In another plasma-based approach, Montserrat Costa, who works at the blood products company Grifols in Barcelona, Spain, presented data from that company’s ongoing testing of repeated plasma exchange and albumin replacement to treat symptoms of AD. The idea is that albumin’s propensity to bind Aβ creates a peripheral “sink” that coaxes the toxic protein from the brain, though results from ongoing trials suggest the treatment could also augment antioxidant defenses.

The Alkahest trial was inspired by work in Tony Wyss-Coray’s lab at Stanford. Back in 2011, Wyss-Coray and colleagues demonstrated that parabiotic joining of the blood supplies of a young and an old mouse reversed the effects of aging on the brain (Aug 2011 news). Subsequently, the researchers bypassed the need to conjoin the animals and succeeded in boosting neurogenesis, synaptic activity, and memory in old mice by simply injecting young plasma (May 2014 conference news). Young plasma even improved memory in mouse models of AD (Sep 2016 news). 

Deep Cleanse.

Plasmapheresis equipment in a treatment room at Fundació ACE in Barcelona, the site of a trial of complete plasma exchange and albumin replacement in people with AD. [Courtesy of Fundació ACE.]

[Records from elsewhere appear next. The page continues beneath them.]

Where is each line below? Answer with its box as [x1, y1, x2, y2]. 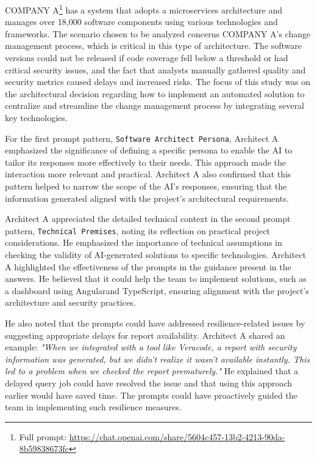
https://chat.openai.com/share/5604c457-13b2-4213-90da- [69, 430, 285, 443]
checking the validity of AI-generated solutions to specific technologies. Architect [5, 248, 306, 261]
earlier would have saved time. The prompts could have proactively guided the [5, 388, 297, 401]
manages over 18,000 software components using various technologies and [5, 15, 278, 28]
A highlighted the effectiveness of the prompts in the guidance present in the [5, 260, 291, 273]
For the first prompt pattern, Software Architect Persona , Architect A [5, 131, 279, 144]
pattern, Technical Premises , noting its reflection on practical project [5, 224, 270, 237]
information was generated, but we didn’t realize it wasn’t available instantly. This [5, 352, 310, 365]
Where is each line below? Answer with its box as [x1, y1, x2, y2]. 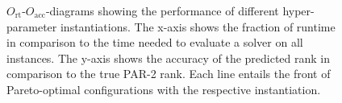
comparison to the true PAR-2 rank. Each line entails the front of [6, 65, 331, 82]
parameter [6, 18, 57, 35]
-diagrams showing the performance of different [45, 2, 279, 19]
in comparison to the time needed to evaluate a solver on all [6, 34, 303, 51]
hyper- [282, 2, 315, 19]
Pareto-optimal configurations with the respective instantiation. [6, 80, 321, 97]
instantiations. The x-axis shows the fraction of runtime [60, 18, 336, 35]
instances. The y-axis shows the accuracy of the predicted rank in [6, 49, 331, 66]
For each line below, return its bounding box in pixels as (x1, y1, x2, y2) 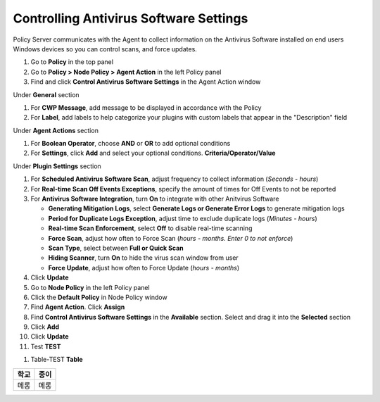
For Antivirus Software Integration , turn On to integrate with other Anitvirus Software (30, 194, 279, 203)
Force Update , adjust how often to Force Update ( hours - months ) (48, 263, 240, 272)
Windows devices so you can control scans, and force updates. (13, 44, 197, 53)
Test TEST (30, 342, 61, 351)
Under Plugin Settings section (13, 162, 101, 170)
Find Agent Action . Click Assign (30, 303, 125, 311)
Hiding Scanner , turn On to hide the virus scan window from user (48, 253, 239, 262)
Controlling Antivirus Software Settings (13, 11, 248, 26)

Intravenous administration of plasma—the soluble portion of blood sans its cells—is routine during surgery and trauma, and as a treatment for clotting factor deficiencies. In the Plasma for Alzheimer Symptom Amelioration study (PLASMA), Sha assessed the safety and feasibility of plasma infusions in people with AD. 

For the trial, Sha enrolled 18 patients with mild to moderate AD, with an average age in the early 70s and average MMSE score around 19. For the first nine patients, she used a double-blind, placebo-controlled crossover design: After baseline cognitive testing, patients received four weekly infusions of either one unit, i.e. 250 ml, of plasma from men betweem the ages of 18 and 30, or one bag of saline. Then all cognitive tests were repeated. After a six-week washout period, the patients repeated the same sequence but received the opposite treatment from the first block. Of the nine who went through the first round, two left the trial before beginning the second round of treatment. Sensing study fatigue, the investigators switched to open-label, treatment-only infusion for the remaining nine subjects. In total, 13 completed active treatment and nine received placebo.

The treatment appeared safe, with no serious adverse events associated with plasma infusion. One person dropped out due to hives, and one due to an unrelated stroke.

In treated participants, Sha saw a statistically significant change in function, with a 4.5-point improvement on the Functional Activities Questionnaire and an increase of 3.2 points on the ADCS-Activities of Daily Living over those who got placebo. There was no improvement in the CDR-SB, a combined clinical-functional endpoint. Sha also detected no improvement in overall cognition measured by the ADAS-Cog or Trails test. Some domains of the ADAS-Cog shifted slightly: Commands were improved, while word recognition and comprehension declined. Participants had no changes in mood assessed by two methods.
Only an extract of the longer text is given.